Loop delays are beside the point. Sampling on that time scale is not required and may just degrade performance.
You are assuming that that tighter control demands the sort of more complicated algorithms that you are imagining, that predict how much heat to inject, based on a model of the whole environment, and so on.
Let’s look outward at the real world. All you need for precision temperature control is to replace the bang-bang control with a PID controller and a scheme for automatically tuning the PID parameters, and there you are. There is nothing in the manual for the ThermoClamp device to suggest a scheme of your suggested sort. In particular, like the room thermostat, the only thing it senses is the actual temperature. Nothing else. For this it uses a thermocouple, which is a continuous-time device, not sampled. There is also no sign of any model. I don’t know how this particular device tunes its PID parameters (probably a trade secret), but googling for how to auto-tune a PID has not turned up anything suggesting a model, only injecting test signals and adjusting the parameters to optimise observed performance—observed solely through measuring the controlled variable.
The early automatic pilots were analogue devices operating in continuous time.
Everything is digital these days, but a modern automatic pilot is still sampling the sensors many times a second, and I’m sure that’s also true of the digital parts of the ThermoClamp. The time step is well below the characteristic timescales of the system being controlled. It has to be.
People talk about eliminating the cycles by unrolling. I believe this does not work. In causal graphs as generally understood, each of the variables is time-varying. In the unrolled version, each of the nodes represents the value of a single variable at a single point in time, so it’s a different sort of thing. Unrolling makes the number of nodes indefinitely large, so how are you going to mathematically talk about it? Only by taking advantage of its repetitive nature, and then you’re back to dealing with cyclic causal graphs while pretending you aren’t. “Tell me you’re using cyclic causal graphs without telling me you’re using cyclic causal graphs.”
No worries, likewise.
Most centrally I think we’re seeing fundamentally different things with the causal graph. Or more to the point, I haven’t the slightest idea how one is supposed to do any useful reasoning with time varying nodes without somehow expanding it to consider how one node’s function and/or time series effects it’s leaf nodes (or another way, specifically what temporal relation the arrow represents). It also seems fairly inescapable to me that any way you consider that relation, an actual causal cycle where A causes B causes C causes A at the same instant looks very different than one where they indirectly effect each-other at some later time, to the point of needing different tools to analyze the two cases. The latter looks very much like the sort of thing solved with recursion or update loops in programs all the time. Alternately diff eq in the continuous case. The former looks like the sort of thing you need a solver to look for a valid solution for.
It’s fairly obvious why cycles of the first kind I describe would need different treatment—the graph would place constraints on valid solutions but not tell you how to find them. I’m not seeing how the second case is cyclic in the same sense and how you couldn’t just use induction arguments to extend to infinity.

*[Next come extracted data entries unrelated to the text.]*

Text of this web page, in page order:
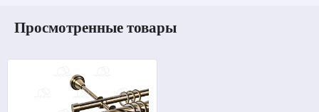
Просмотренные товары
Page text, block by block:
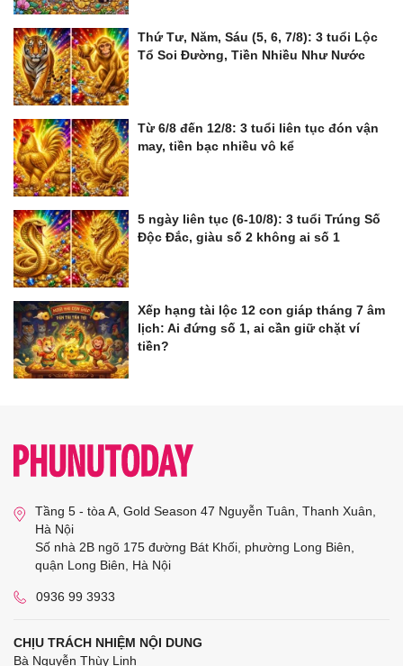
Thứ Tư, Năm, Sáu (5, 6, 7/8): 3 tuổi Lộc
Tổ Soi Đường, Tiền Nhiều Như Nước
Từ 6/8 đến 12/8: 3 tuổi liên tục đón vận
may, tiền bạc nhiều vô kể
5 ngày liên tục (6-10/8): 3 tuổi Trúng Số
Độc Đắc, giàu số 2 không ai số 1
Xếp hạng tài lộc 12 con giáp tháng 7 âm
lịch: Ai đứng số 1, ai cần giữ chặt ví
tiền?
Tầng 5 - tòa A, Gold Season 47 Nguyễn Tuân, Thanh Xuân,
Hà Nội
Số nhà 2B ngõ 175 đường Bát Khối, phường Long Biên,
quận Long Biên, Hà Nội
0936 99 3933
CHỊU TRÁCH NHIỆM NỘI DUNG
Bà Nguyễn Thùy Linh
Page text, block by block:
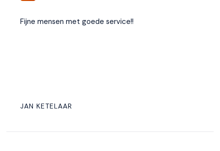
Fijne mensen met goede service!!
JAN KETELAAR
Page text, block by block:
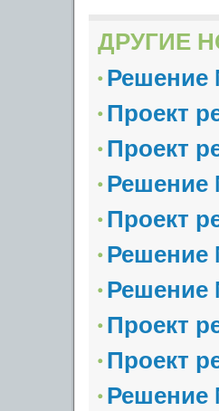
ДРУГИЕ
Решение
Проект
Проект
Решение
Проект
Решение
Решение
Проект
Проект
Решение
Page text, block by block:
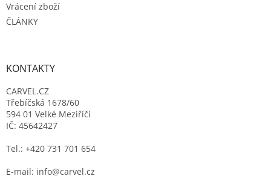
Vrácení zboží
ČLÁNKY
KONTAKTY
CARVEL.CZ
Třebíčská 1678/60
594 01 Velké Meziříčí
IČ: 45642427
Tel.: +420 731 701 654
E-mail: info@carvel.cz
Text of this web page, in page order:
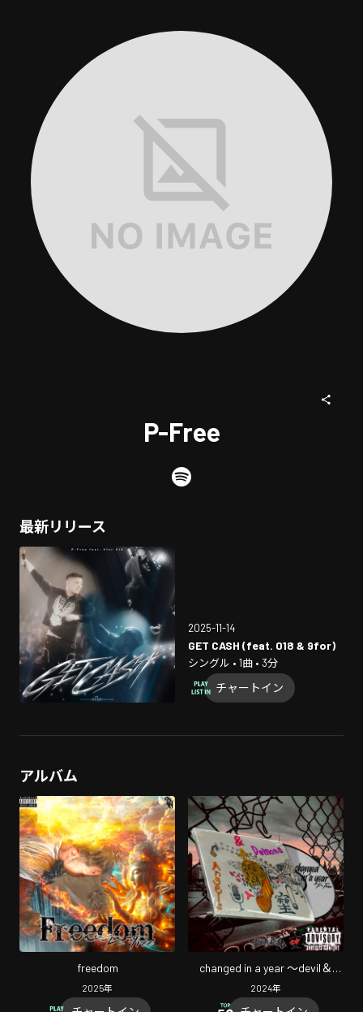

AFAICT you and I aren’t disagreeing on anything about real control systems. It’s difficult to find a non-contrived example because so many control systems either aren’t that demanding or have a human in the loop. But this theorem is about optimal control systems, optimal in the formal computer science sense, so the fact that neither of us can come up with an example that isn’t solved by a PID control loop or similar is somewhat besides the point.